------ MATERIAL FOR THIS TASK

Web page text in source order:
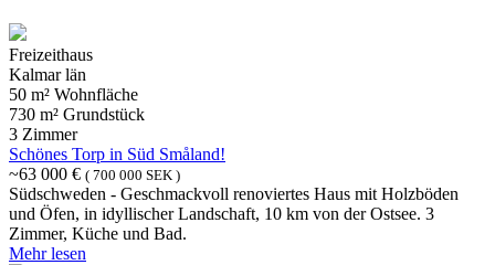
Freizeithaus
Kalmar län
50 m² Wohnfläche
730 m² Grundstück
3 Zimmer
Schönes Torp in Süd Småland!
~63 000 € ( 700 000 SEK )
Südschweden - Geschmackvoll renoviertes Haus mit Holzböden
und Öfen, in idyllischer Landschaft, 10 km von der Ostsee. 3
Zimmer, Küche und Bad.
Mehr lesen
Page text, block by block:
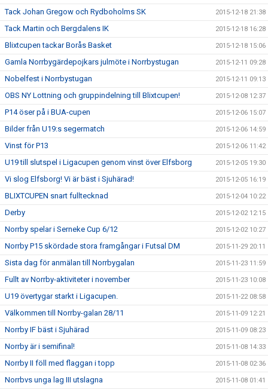
Tack Johan Gregow och Rydboholms SK 2015-12-18 21:38
Tack Martin och Bergdalens IK 2015-12-18 16:28
Blixtcupen tackar Borås Basket 2015-12-18 15:06
Gamla Norrbygärdepojkars julmöte i Norrbystugan 2015-12-11 09:28
Nobelfest i Norrbystugan 2015-12-11 09:13
OBS NY Lottning och gruppindelning till Blixtcupen! 2015-12-08 12:37
P14 öser på i BUA-cupen 2015-12-06 15:07
Bilder från U19:s segermatch 2015-12-06 14:59
Vinst för P13 2015-12-06 11:42
U19 till slutspel i Ligacupen genom vinst över Elfsborg 2015-12-05 19:30
Vi slog Elfsborg! Vi är bäst i Sjuhärad! 2015-12-05 16:19
BLIXTCUPEN snart fulltecknad 2015-12-04 10:22
Derby 2015-12-02 12:15
Norrby spelar i Serneke Cup 6/12 2015-12-02 10:27
Norrby P15 skördade stora framgångar i Futsal DM 2015-11-29 20:11
Sista dag för anmälan till Norrbygalan 2015-11-23 11:59
Fullt av Norrby-aktiviteter i november 2015-11-23 10:08
U19 övertygar starkt i Ligacupen. 2015-11-22 08:58
Välkommen till Norrby-galan 28/11 2015-11-09 12:21
Norrby IF bäst i Sjuhärad 2015-11-09 08:23
Norrby är i semifinal! 2015-11-08 14:33
Norrby II föll med flaggan i topp 2015-11-08 02:36
Norrbvs unga lag III utslagna 2015-11-08 01:41
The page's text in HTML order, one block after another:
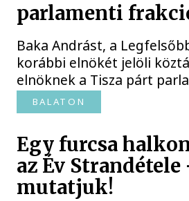
parlamenti
Baka Andrást, a
korábbi elnökét jelöli
elnöknek a Tisza párt
BALATON
Egy furcsa
az Év Strandétele
mutatjuk!
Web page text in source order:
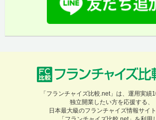
「フランチャイズ比較.net」は、運用実績
独立開業したい方を応援する、
日本最大級のフランチャイズ情報サイト
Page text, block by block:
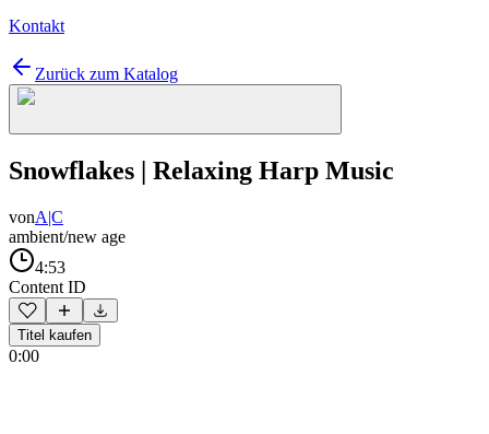
Kontakt
Zurück zum Katalog
Snowflakes | Relaxing Harp Music
vonA|C
ambient/new age
4:53
Content ID
Titel kaufen
0:00
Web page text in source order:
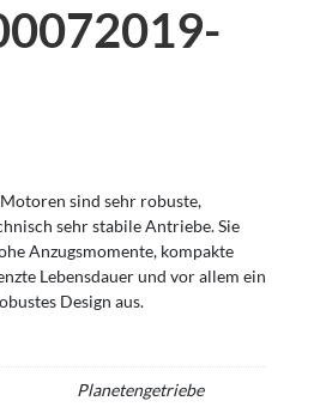
sind sehr robuste,
sehr stabile Antriebe. Sie
Anzugsmomente, kompakte
Lebensdauer und vor allem ein
Design aus.
Planetengetriebe
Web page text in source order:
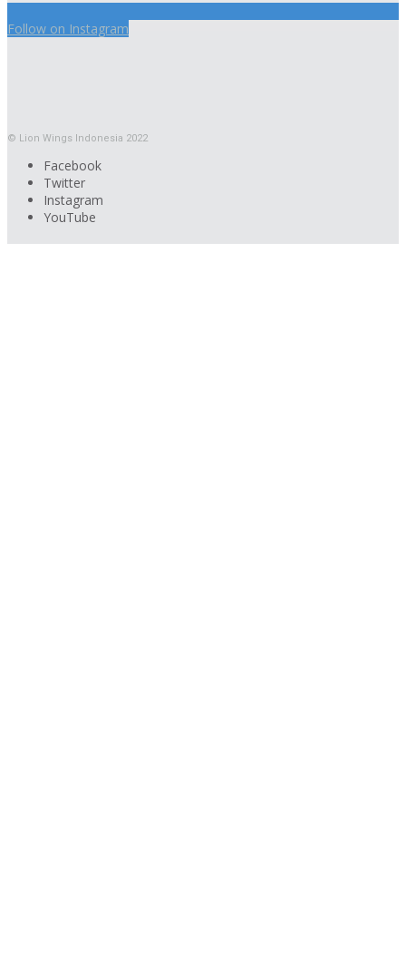
Follow on Instagram
© Lion Wings Indonesia 2022
Facebook
Twitter
Instagram
YouTube
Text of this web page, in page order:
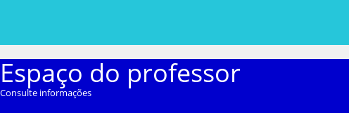
Espaço do professor
Consulte informações
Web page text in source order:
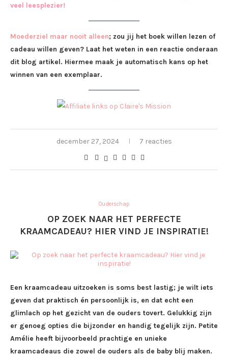
veel leesplezier!
Moederziel maar nooit alleen; zou jij het boek willen lezen of
cadeau willen geven? Laat het weten in een reactie onderaan
dit blog artikel. Hiermee maak je automatisch kans op het
winnen van een exemplaar.
december 27, 2024 7 reacties
Ouderschap
OP ZOEK NAAR HET PERFECTE
KRAAMCADEAU? HIER VIND JE INSPIRATIE!
Een kraamcadeau uitzoeken is soms best lastig; je wilt iets
geven dat praktisch én persoonlijk is, en dat echt een
glimlach op het gezicht van de ouders tovert. Gelukkig zijn
er genoeg opties die bijzonder en handig tegelijk zijn. Petite
Amélie heeft bijvoorbeeld prachtige en unieke
kraamcadeaus die zowel de ouders als de baby blij maken.
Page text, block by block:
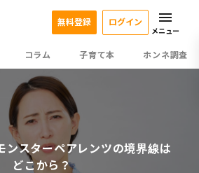
コラム 子育て本 ホンネ調査
無料登録 ログイン
メニュー
ンスターペアレンツの境界線は
どこから？
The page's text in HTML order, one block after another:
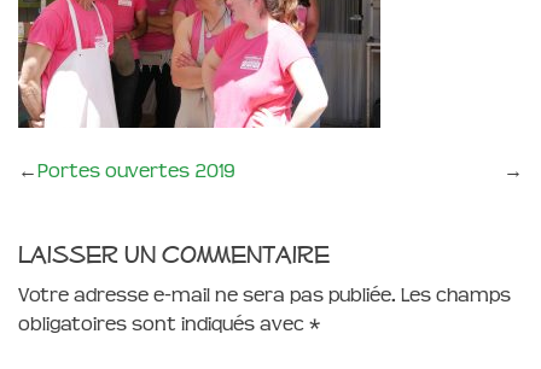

------------

▶ _WHAT THE TASK REQUIRES_: Your reply should consist solely of the lines above, from the opening line through the line with "Norrby II föll", reproduced exactly and without pictures.

▶ _YOUR RESPONSE_:
Web page text in source order:
Freizeithaus
Kalmar län
50 m² Wohnfläche
730 m² Grundstück
3 Zimmer
Schönes Torp in Süd Småland!
~63 000 € ( 700 000 SEK )
Südschweden - Geschmackvoll renoviertes Haus mit Holzböden
und Öfen, in idyllischer Landschaft, 10 km von der Ostsee. 3
Zimmer, Küche und Bad.
Mehr lesen
Page text, block by block:
Tack Johan Gregow och Rydboholms SK 2015-12-18 21:38
Tack Martin och Bergdalens IK 2015-12-18 16:28
Blixtcupen tackar Borås Basket 2015-12-18 15:06
Gamla Norrbygärdepojkars julmöte i Norrbystugan 2015-12-11 09:28
Nobelfest i Norrbystugan 2015-12-11 09:13
OBS NY Lottning och gruppindelning till Blixtcupen! 2015-12-08 12:37
P14 öser på i BUA-cupen 2015-12-06 15:07
Bilder från U19:s segermatch 2015-12-06 14:59
Vinst för P13 2015-12-06 11:42
U19 till slutspel i Ligacupen genom vinst över Elfsborg 2015-12-05 19:30
Vi slog Elfsborg! Vi är bäst i Sjuhärad! 2015-12-05 16:19
BLIXTCUPEN snart fulltecknad 2015-12-04 10:22
Derby 2015-12-02 12:15
Norrby spelar i Serneke Cup 6/12 2015-12-02 10:27
Norrby P15 skördade stora framgångar i Futsal DM 2015-11-29 20:11
Sista dag för anmälan till Norrbygalan 2015-11-23 11:59
Fullt av Norrby-aktiviteter i november 2015-11-23 10:08
U19 övertygar starkt i Ligacupen. 2015-11-22 08:58
Välkommen till Norrby-galan 28/11 2015-11-09 12:21
Norrby IF bäst i Sjuhärad 2015-11-09 08:23
Norrby är i semifinal! 2015-11-08 14:33
Norrby II föll med flaggan i topp 2015-11-08 02:36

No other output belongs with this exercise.